▶ [Problem requirements] Output, verbatim and without pictures, the lines from the first line of the listing through the line containing "LPC_SDMMC_T::CTRL (125, 179)".

═══ Entries shown ═══

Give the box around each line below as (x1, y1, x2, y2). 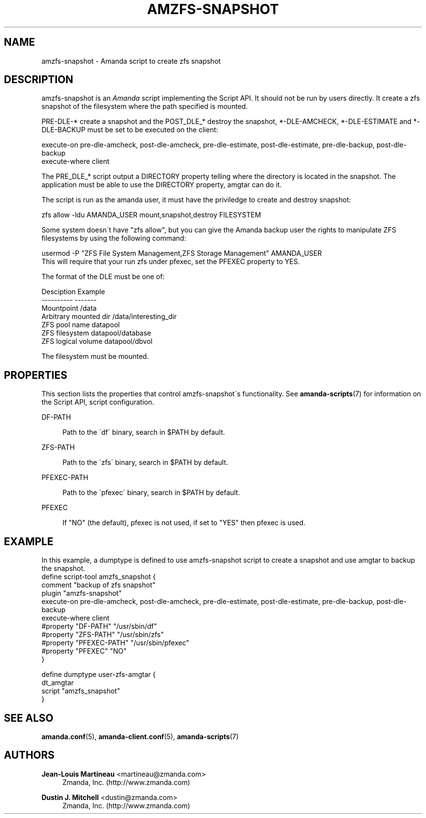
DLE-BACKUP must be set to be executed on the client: (41, 125, 218, 134)
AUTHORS (4, 749, 55, 762)
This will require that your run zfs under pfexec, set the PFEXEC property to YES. (41, 257, 300, 266)
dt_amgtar (41, 678, 74, 687)
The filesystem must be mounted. (41, 352, 149, 361)
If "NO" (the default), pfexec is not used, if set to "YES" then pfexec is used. (62, 518, 305, 527)
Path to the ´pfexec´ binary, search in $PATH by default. (62, 488, 240, 497)
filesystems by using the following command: (41, 234, 186, 243)
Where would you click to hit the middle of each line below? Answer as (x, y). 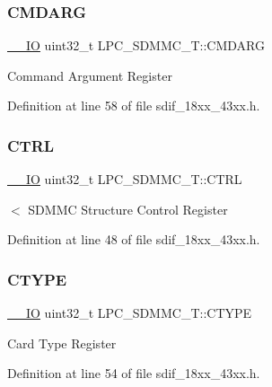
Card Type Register (62, 343)
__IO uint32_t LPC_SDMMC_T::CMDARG (136, 45)
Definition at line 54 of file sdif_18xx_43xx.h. (134, 373)
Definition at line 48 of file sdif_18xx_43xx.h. (134, 239)
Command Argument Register (90, 75)
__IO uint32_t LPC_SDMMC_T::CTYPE (130, 313)
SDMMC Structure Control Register (128, 209)
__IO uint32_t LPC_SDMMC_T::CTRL (125, 179)
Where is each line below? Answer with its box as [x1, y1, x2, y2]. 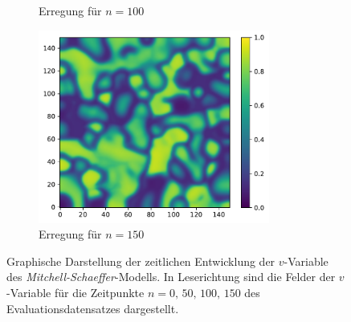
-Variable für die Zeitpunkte [6, 283, 145, 300]
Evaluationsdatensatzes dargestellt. [6, 300, 179, 316]
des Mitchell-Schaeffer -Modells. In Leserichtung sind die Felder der [6, 268, 336, 285]
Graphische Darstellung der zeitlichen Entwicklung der [6, 252, 275, 269]
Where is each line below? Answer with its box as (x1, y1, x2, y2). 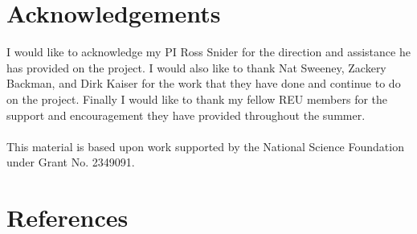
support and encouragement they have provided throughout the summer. (6, 106, 366, 123)
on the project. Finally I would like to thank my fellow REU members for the (6, 90, 388, 107)
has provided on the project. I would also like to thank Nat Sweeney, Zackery (6, 59, 386, 76)
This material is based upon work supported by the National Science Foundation (6, 138, 404, 154)
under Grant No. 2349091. (6, 154, 135, 170)
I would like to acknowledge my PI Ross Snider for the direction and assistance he (6, 43, 411, 60)
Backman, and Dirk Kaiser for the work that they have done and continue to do (6, 75, 401, 92)
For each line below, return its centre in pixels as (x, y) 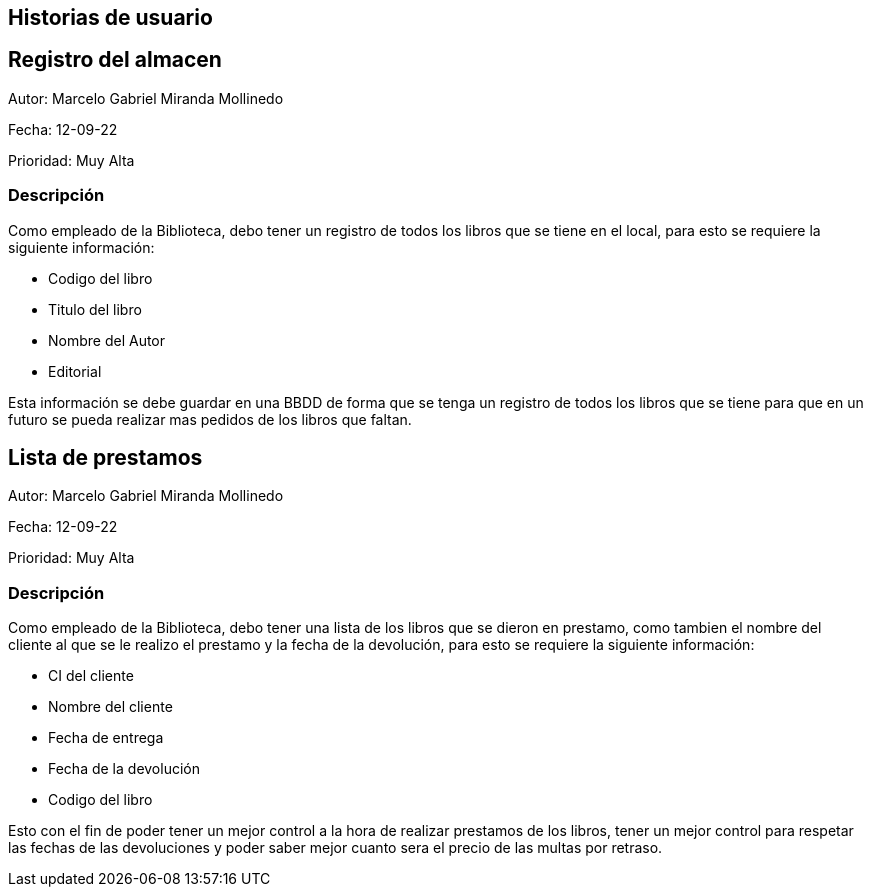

═══

▶ [Expected answer]
Give the box around each line below as (x1, y1, x2, y2). 
DLE-BACKUP must be set to be executed on the client: (41, 125, 218, 134)
AUTHORS (4, 749, 55, 762)
This will require that your run zfs under pfexec, set the PFEXEC property to YES. (41, 257, 300, 266)
dt_amgtar (41, 678, 74, 687)
The filesystem must be mounted. (41, 352, 149, 361)
If "NO" (the default), pfexec is not used, if set to "YES" then pfexec is used. (62, 518, 305, 527)
Path to the ´pfexec´ binary, search in $PATH by default. (62, 488, 240, 497)
filesystems by using the following command: (41, 234, 186, 243)
Where would you click to hit the middle of each line below? Answer as (x, y). 
Card Type Register (62, 343)
__IO uint32_t LPC_SDMMC_T::CMDARG (136, 45)
Definition at line 54 of file sdif_18xx_43xx.h. (134, 373)
Definition at line 48 of file sdif_18xx_43xx.h. (134, 239)
Command Argument Register (90, 75)
__IO uint32_t LPC_SDMMC_T::CTYPE (130, 313)
SDMMC Structure Control Register (128, 209)
__IO uint32_t LPC_SDMMC_T::CTRL (125, 179)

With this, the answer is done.